Show that the MLE converges to the true value (consistency)

Question

Let $Y_i=\alpha_0+\beta_0 X_i + \epsilon_0$, where $\epsilon_i \sim N(0, \sigma_0^2)$ and $X_i \sim N(\mu_x,\tau_0^2)$ are independent.

The data $(X_i, Y_i)$ are generated from $Y_i=\alpha_0+\beta_0 X_i + \epsilon_0$.

I have found the maximum likelihood estimator for each parameter by using $$L_n({X_i, Y_i};\, \alpha, \beta, \mu_x, \sigma^2, \tau^2) = \prod_{i=1}^n f(X_i, Y_i)=\prod_{i=1}^n f_x(X_i)f_{.|X_i}(Y_i),$$ differentiating it with respect to the parameter, setting it equal to zero, and solving for the parameter.

For example, I get that $\hat{\alpha}_{MLE}=\bar{Y_n}-\beta \bar{X_n}$.

But how do I show that $\hat{\alpha}_{MLE}=\bar{Y_n}-\beta \bar{X_n}$ converges to its true value?

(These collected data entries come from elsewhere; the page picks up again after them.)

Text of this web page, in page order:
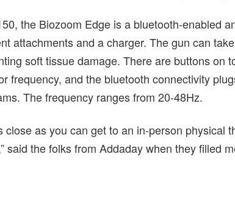
the Biozoom Edge is a bluetooth-enabled
attachments and a charger. The gun can
soft tissue damage. There are buttons on
frequency, and the bluetooth connectivity
The frequency ranges from 20-48Hz.
close as you can get to an in-person
said the folks from Addaday when they filled
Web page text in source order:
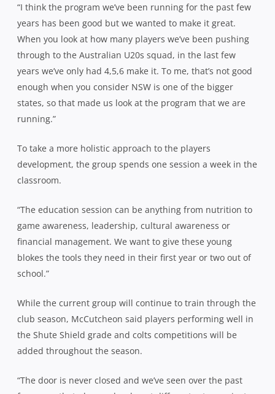
“I think the program we’ve been running for the past few
years has been good but we wanted to make it great.
When you look at how many players we’ve been pushing
through to the Australian U20s squad, in the last few
years we’ve only had 4,5,6 make it. To me, that’s not good
enough when you consider NSW is one of the bigger
states, so that made us look at the program that we are
running.”
To take a more holistic approach to the players
development, the group spends one session a week in the
classroom.
“The education session can be anything from nutrition to
game awareness, leadership, cultural awareness or
financial management. We want to give these young
blokes the tools they need in their first year or two out of
school.”
While the current group will continue to train through the
club season, McCutcheon said players performing well in
the Shute Shield grade and colts competitions will be
added throughout the season.
“The door is never closed and we’ve seen over the past
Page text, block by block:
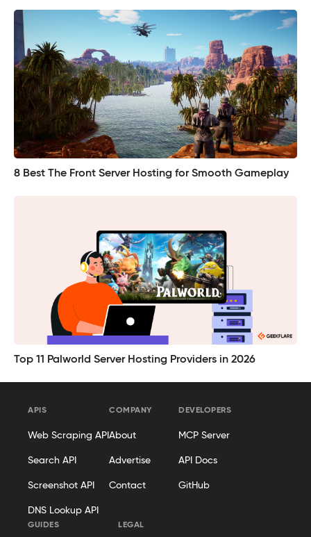
8 Best The Front Server Hosting for Smooth Gameplay
Top 11 Palworld Server Hosting Providers in 2026
APIS
Web Scraping API
Search API
Screenshot API
DNS Lookup API
COMPANY
About
Advertise
Contact
DEVELOPERS
MCP Server
API Docs
GitHub
GUIDES LEGAL
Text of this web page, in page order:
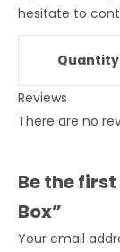
hesitate to
Quantity
Reviews
There are no
Be the
Box”
Your email
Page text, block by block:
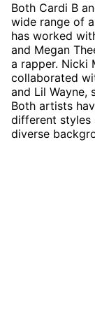
Both Cardi B
wide range of
has worked
and Megan
a rapper. Nicki
collaborated
and Lil Wayne,
Both artists
different styles
diverse
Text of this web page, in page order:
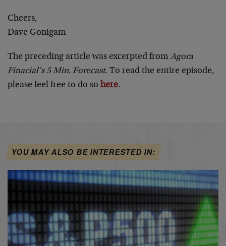
Cheers,
Dave Gonigam
The preceding article was excerpted from Agora
Finacial’s 5 Min. Forecast. To read the entire episode,
please feel free to do so here.
YOU MAY ALSO BE INTERESTED IN:
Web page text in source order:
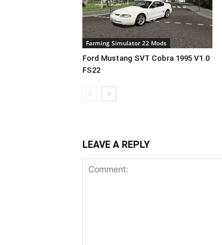
Farming Simulator 22 Mods
Ford Mustang SVT Cobra 1995 V1.0
FS22
LEAVE A REPLY
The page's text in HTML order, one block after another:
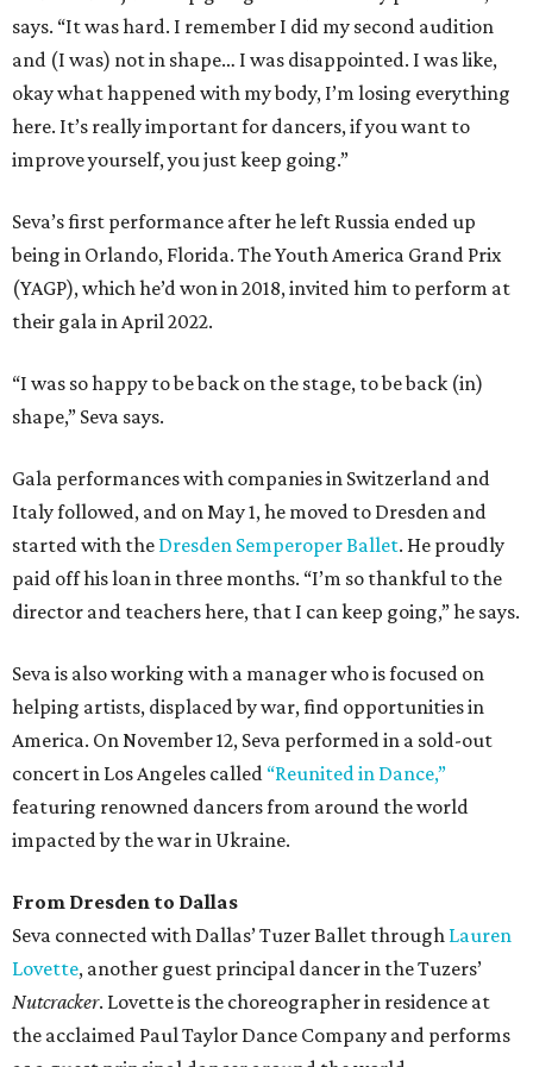
says. “It was hard. I remember I did my second audition
and (I was) not in shape… I was disappointed. I was like,
okay what happened with my body, I’m losing everything
here. It’s really important for dancers, if you want to
improve yourself, you just keep going.”
Seva’s first performance after he left Russia ended up
being in Orlando, Florida. The Youth America Grand Prix
(YAGP), which he’d won in 2018, invited him to perform at
their gala in April 2022.
“I was so happy to be back on the stage, to be back (in)
shape,” Seva says.
Gala performances with companies in Switzerland and
Italy followed, and on May 1, he moved to Dresden and
started with the Dresden Semperoper Ballet. He proudly
paid off his loan in three months. “I’m so thankful to the
director and teachers here, that I can keep going,” he says.
Seva is also working with a manager who is focused on
helping artists, displaced by war, find opportunities in
America. On November 12, Seva performed in a sold-out
concert in Los Angeles called “Reunited in Dance,”
featuring renowned dancers from around the world
impacted by the war in Ukraine.
From Dresden to Dallas
Seva connected with Dallas’ Tuzer Ballet through Lauren
Lovette, another guest principal dancer in the Tuzers’
Nutcracker. Lovette is the choreographer in residence at
the acclaimed Paul Taylor Dance Company and performs
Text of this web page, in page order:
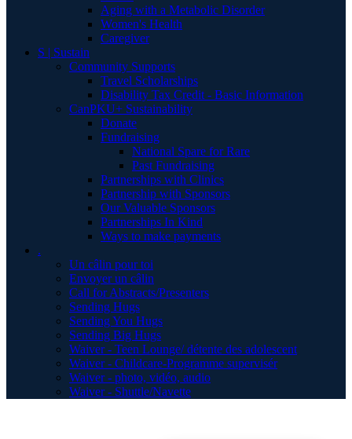
Aging with a Metabolic Disorder
Women's Health
Caregiver
S | Sustain
Community Supports
Travel Scholarships
Disability Tax Credit - Basic Information
CanPKU+ Sustainability
Donate
Fundraising
National Spare for Rare
Past Fundraising
Partnerships with Clinics
Partnership with Sponsors
Our Valuable Sponsors
Partnerships In Kind
Ways to make payments
.
Un câlin pour toi
Envoyer un câlin
Call for Abstracts/Presenters
Sending Hugs
Sending You Hugs
Sending Big Hugs
Waiver - Teen Lounge/ détente des adolescent
Waiver - Childcare-Programme supervisér
Waiver - photo, vidéo, audio
Waiver - Shuttle/Navette
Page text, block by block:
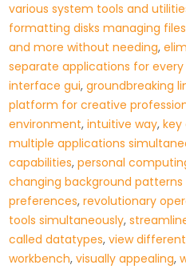
various system tools and
formatting disks managing
and more without needing,
separate applications for
interface gui,groundbreaking
platform for creative
environment,intuitive way,key
multiple applications
capabilities,personal
changing background
preferences,revolutionary
tools simultaneously,
called datatypes,view
workbench,visually appealing,
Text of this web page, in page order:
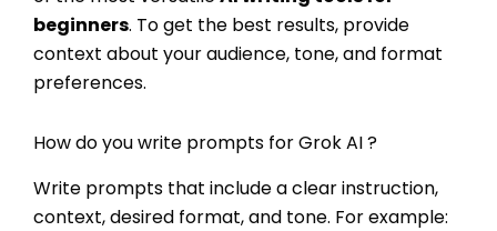
beginners. To get the best results, provide
context about your audience, tone, and format
preferences.
How do you write prompts for Grok AI ?
Write prompts that include a clear instruction,
context, desired format, and tone. For example:
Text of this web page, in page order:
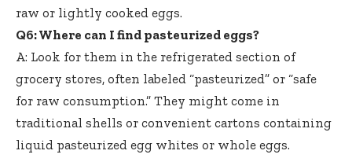
raw or lightly cooked eggs.
Q6: Where can I find pasteurized eggs?
A: Look for them in the refrigerated section of
grocery stores, often labeled “pasteurized” or “safe
for raw consumption.” They might come in
traditional shells or convenient cartons containing
liquid pasteurized egg whites or whole eggs.
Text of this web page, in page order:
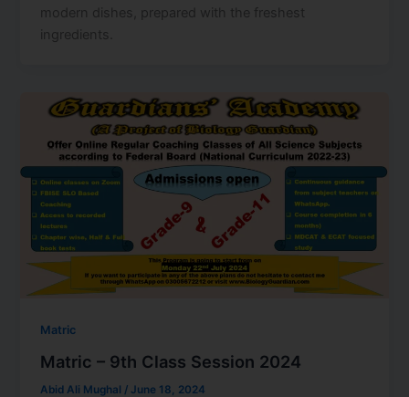
modern dishes, prepared with the freshest
ingredients.
Matric
Matric – 9th Class Session 2024
Abid Ali Mughal /June 18, 2024
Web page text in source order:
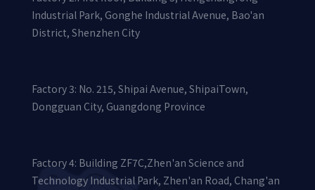
Industrial Park, Gonghe Industrial Avenue, Bao'an
District, Shenzhen City
Factory 3: No. 215, Shipai Avenue, ShipaiTown,
Dongguan City, Guangdong Province
Factory 4: Building ZF7C,Zhen'an Science and
Technology Industrial Park, Zhen'an Road, Chang'an
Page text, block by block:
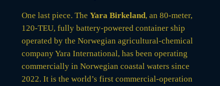
One last piece. The Yara Birkeland, an 80-meter,
120-TEU, fully battery-powered container ship
operated by the Norwegian agricultural-chemical
company Yara International, has been operating
commercially in Norwegian coastal waters since
2022. It is the world’s first commercial-operation
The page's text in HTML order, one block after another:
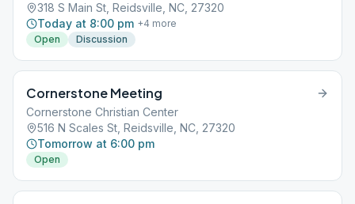
318 S Main St, Reidsville, NC, 27320
Today at 8:00 pm +4 more
Open
Discussion
Cornerstone Meeting
Cornerstone Christian Center
516 N Scales St, Reidsville, NC, 27320
Tomorrow at 6:00 pm
Open
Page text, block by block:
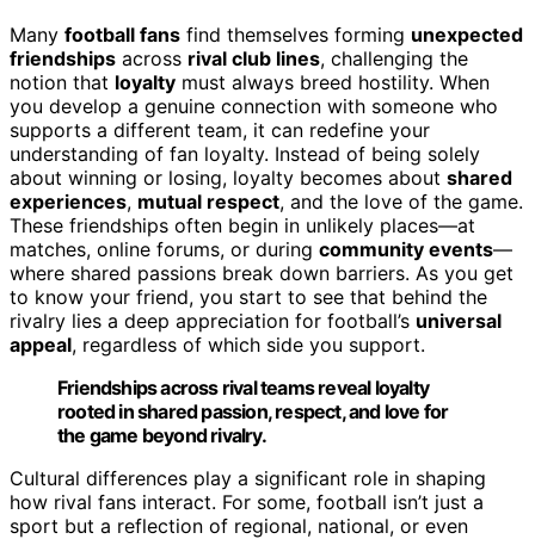
Many football fans find themselves forming unexpected
friendships across rival club lines, challenging the
notion that loyalty must always breed hostility. When
you develop a genuine connection with someone who
supports a different team, it can redefine your
understanding of fan loyalty. Instead of being solely
about winning or losing, loyalty becomes about shared
experiences, mutual respect, and the love of the game.
These friendships often begin in unlikely places—at
matches, online forums, or during community events—
where shared passions break down barriers. As you get
to know your friend, you start to see that behind the
rivalry lies a deep appreciation for football’s universal
appeal, regardless of which side you support.
Friendships across rival teams reveal loyalty
rooted in shared passion, respect, and love for
the game beyond rivalry.
Cultural differences play a significant role in shaping
how rival fans interact. For some, football isn’t just a
sport but a reflection of regional, national, or even
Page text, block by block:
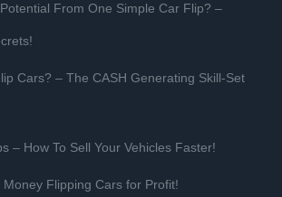
From One Simple Car Flip? –
Cars? – The CASH Generating Skill-Set
– How To Sell Your Vehicles Faster!
Money Flipping Cars for Profit!
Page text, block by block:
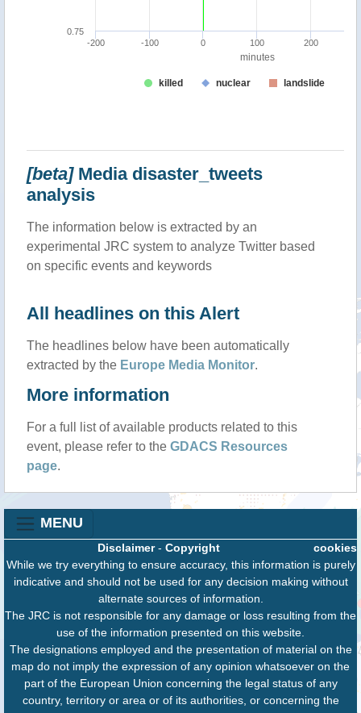
[beta]Media disaster_tweets
analysis
The information below is extracted by an
experimental JRC system to analyze Twitter based
on specific events and keywords
All headlines on this Alert
The headlines below have been automatically
extracted by the Europe Media Monitor.
More information
For a full list of available products related to this
event, please refer to the GDACS Resources
page.
MENU
cookies
Disclaimer- Copyright
While we try everything to ensure accuracy, this information is purely
indicative and should not be used for any decision making without
alternate sources of information.
The JRC is not responsible for any damage or loss resulting from the
use of the information presented on this website.
The designations employed and the presentation of material on the
map do not imply the expression of any opinion whatsoever on the
part of the European Union concerning the legal status of any
country, territory or area or of its authorities, or concerning the

I do not know how to find the true value of $\hat{\alpha}_{MLE}$ or how to begin showing convergence.

Thank you.

Answer 1

You have by the law of total expectation that \begin{equation} E[Y_i] = E[E[Y_i | X_i]] = E[\alpha_0 + \beta_0\mu_x + \epsilon_i] = \alpha_0 + \beta_0\mu_x \end{equation}

You also have by the law of large numbers that $\bar{X_n} \overset{P}{\rightarrow} \mu_x$. By Slutsky's theorem, we have that:

\begin{equation} \bar{Y_n} -\beta_0\bar{X_n} \overset{P}{\rightarrow} Y - \beta_0\mu_x \end{equation}

Where $Y$ is the limiting distribution of $\bar{Y_n}$. Again using the law of large numbers we have that $\bar{Y_n} \overset{P}{\rightarrow} Y = E[Y_i] = \alpha_0+\beta_0\mu_x$.

Plugging these into the previous expression we have that \begin{equation} \bar{Y_n} - \beta_0\bar{X_n} \overset{P}{\rightarrow} \alpha_0 +\beta_0\mu_x - \beta_0\mu_x = \alpha_0 \end{equation}